PVIEW has a number of useful features

Sign up for the Google Groups email list by clicking here PVIEW Google Group.

System Requirements: For full data visualization capabilities, we recommend a computer with 8GB of RAM or more and a 64-bit operating system.

Source Code

Click here to download (pview_src_23dec2012.zip). We request you to read the copyright notice at the bottom of this web page before downloading the software.

PVIEW requires Qt version 4.3.x or newer and the Expat XML Parser version 2.0.1 or newer. The R Statistical Programming Language is highly recommended for data analysis.

Please read the included README for instructions on how to compile the source code for your operating system.

Binaries

For your convenience, we've created binaries for Windows. If you're unable to run PVIEW, please try installing the Visual C++ 2008 Redistributable package (included as vcredist_x86.exe, 32-bit, or vcredist_x64.exe, 64-bit, in the .zip files above).

Column Descriptions

Below are column descriptions for the main output file for isotope-labeled quantification for 2 labels:
ratio.id
identifier of a specific XIC pair used for quantification
group.id
identifier associated with a particular group of proteins
protein.group
protein group, based on peptides identified, the most specific protein IDs possible
protein.group.nfrags
number of fragments within 6-40aa for each member of the protein group, useful for absolute quantification
group.N
number of ratios in each protein group
group.log2.HL.ratio
median heavy/light ratio for protein group
group.c
isotope pair condition, pulled from directory structure
group.r
isotope pair replicate, pulled from directory structure
group.i
isotope pair instrument run, pulled from file name
L.mz
m/z of light XIC in isotope pair
L.rt
retention time of light XIC in isotope pair
H.mz
m/z of heavy XIC in isotope pair
H.rt
retention time of heavy XIC in isotope pair
log2.HL.ratio
log2(heavy/light) ratio for pair pair
log2.xicH
area under of heavy XIC
log2.xicL
area under of light XIC
log2.xicHL.avg
average of area under XICs
ms2.scanNum
spectrum scan number for MS/MS ID
ms2.mz
precursor m/z for MS/MS spectrum
ms2.score
MS/MS search score
ms2.qvalue
q-value or FDR corrected significance for search result
ms2.charge
precursor charge of MS/MS spectrum
ms2.protein
proteins from which the search result can originate from, separated by ||||, use strsplit in R
ms2.protein.nfrags
number of fragments in 6-40aa range, useful for absolute quantification
ms2.seq
peptide sequences assigned to this isotope pair
ms2.missedcleaves
number of missed cleaves in peptide match
ms2.ppm.error
precursor mass error in PPMs
mz.theory
theoretical m/z for the peptide match
ms2.Nmods
number of variable modifications in peptide match
ms2.origin
XIC from which match was obtained (heavy or light)
ms2.shared
set to true if peptide is shared between multiple protein groups

Thermo2PVIEW: Converting .RAW files to PVIEW .mzXML

PVIEW takes only centroided mzXML files as input. For ThermoFisher LTQ-Orbitrap and LTQ-FTICR instruments, we recommend you collect the MS1 scans in profile mode and MS2 scans in centroid mode. If the data files are too big, centroid MS1 and centroid MS2 work just almost as well.

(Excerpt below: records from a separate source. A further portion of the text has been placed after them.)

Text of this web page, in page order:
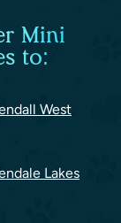
Mini
to:
West
Lakes
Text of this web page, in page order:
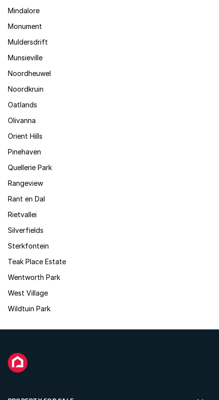
Mindalore
Monument
Muldersdrift
Munsieville
Noordheuwel
Noordkruin
Oatlands
Olivanna
Orient Hills
Pinehaven
Quellerie Park
Rangeview
Rant en Dal
Rietvallei
Silverfields
Sterkfontein
Teak Place Estate
Wentworth Park
West Village
Wildtuin Park

For your convenience, we provide a utility we call Thermo2PVIEW that will convert a directory of ThermoFisher LTQ-Orbitrap or LTQ-FTICR .RAW files into PVIEW compatible .mzXML files. Click here to download (Windows 32-bit, thermo2pview_win32_06oct2010.zip) the Windows binary.

In order to use Thermo2PVIEW you need to uncompress the .ZIP file and run MSFileReaderSetup.exe. Then try running the Thermo2PVIEW.EXE. If Thermo2PVIEW still doesn't run, try installing the Visual C++ redistributable package vcredist_x86.exe.

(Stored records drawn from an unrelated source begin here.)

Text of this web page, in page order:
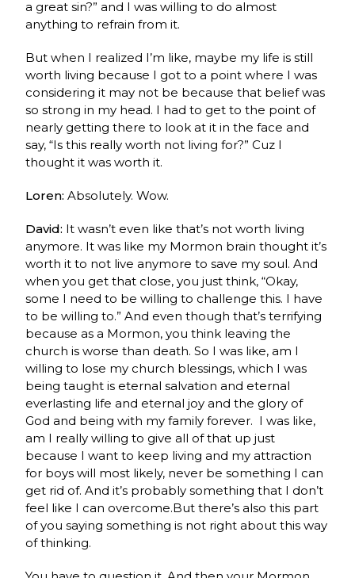
a great sin?” and I was willing to do almost
anything to refrain from it.
But when I realized I’m like, maybe my life is still
worth living because I got to a point where I was
considering it may not be because that belief was
so strong in my head. I had to get to the point of
nearly getting there to look at it in the face and
say, “Is this really worth not living for?” Cuz I
thought it was worth it.
Loren:Absolutely. Wow.
David: It wasn’t even like that’s not worth living
anymore. It was like my Mormon brain thought it’s
worth it to not live anymore to save my soul. And
when you get that close, you just think, “Okay,
some I need to be willing to challenge this. I have
to be willing to.” And even though that’s terrifying
because as a Mormon, you think leaving the
church is worse than death. So I was like, am I
willing to lose my church blessings, which I was
being taught is eternal salvation and eternal
everlasting life and eternal joy and the glory of
God and being with my family forever. I was like,
am I really willing to give all of that up just
because I want to keep living and my attraction
for boys will most likely, never be something I can
get rid of. And it’s probably something that I don’t
feel like I can overcome.But there’s also this part
of you saying something is not right about this way
of thinking.

Thermo2PVIEW uses a library provided by ThermoFisher for accessing their .RAW files. MSFileReader. If you want to see the source code of Thermo2PVIEW, you can by clicking here to download (thermo2pview_src_06oct2010.zip).

mzXML file organization

PVIEW can analyze complex experiments, but it requires you use a very specific directory structure for your files. First, you should create a directory with your experiment name (e.g. MyExperiment). In this folder, you should copy FASTA files containing the amino acid sequence information for your contaminant proteins, organismal proteins, and any other proteins you expect. These are merged into one single data base automatically. NOTE: No reverse/decoy databases are necessary PVIEW constructs them automatically!

MyExperiment/contaminants.fasta
MyExperiment/my_organism_proteins.fasta
MyExperiment/my_other_proteins_proteins.fasta

For an isotope labeled experiment, lets say that you collect two experimental conditions relative to a common reference. For each of those two conditions you collected two replicates and for each replicate you used two gel or SCX fractions. You will have a total of 8 mzXML files from 8 instrument runs. These files should be organized as follows:

MyExperiment/Condition1/ReplicateA/ReplicateA_Fraction1.mzXML
MyExperiment/Condition1/ReplicateA/ReplicateA_Fraction2.mzXML
MyExperiment/Condition1/ReplicateB/ReplicateB_Fraction1.mzXML
MyExperiment/Condition1/ReplicateB/ReplicateB_Fraction2.mzXML

MyExperiment/Condition2/ReplicateA/ReplicateA_Fraction1.mzXML
MyExperiment/Condition2/ReplicateA/ReplicateA_Fraction2.mzXML
MyExperiment/Condition2/ReplicateB/ReplicateB_Fraction1.mzXML
MyExperiment/Condition2/ReplicateB/ReplicateB_Fraction2.mzXML

For alignment-based label-free quantification, the directory structure containing the mzXML files is a little different. lets say you ran 4 replicates of the same sample from condition #1 and four replicates of another sample from condition #2. Each of the 4 replicates can be divided into technical replicates consisting of two replicates each. For this experiment, you can organize the files as follows:

MyExperiment/Condition1/BioRepA/TechRep1.mzXML
MyExperiment/Condition1/BioRepA/TechRep2.mzXML
MyExperiment/Condition1/BioRepB/TechRep1.mzXML
MyExperiment/Condition1/BioRepB/TechRep2.mzXML

MyExperiment/Condition2/BioRepA/TechRep1.mzXML
MyExperiment/Condition2/BioRepA/TechRep2.mzXML
MyExperiment/Condition2/BioRepB/TechRep1.mzXML
MyExperiment/Condition2/BioRepB/TechRep2.mzXML

PVIEW will align the technical replicates first and then it will align the biological replicates. Last, it will align across conditions.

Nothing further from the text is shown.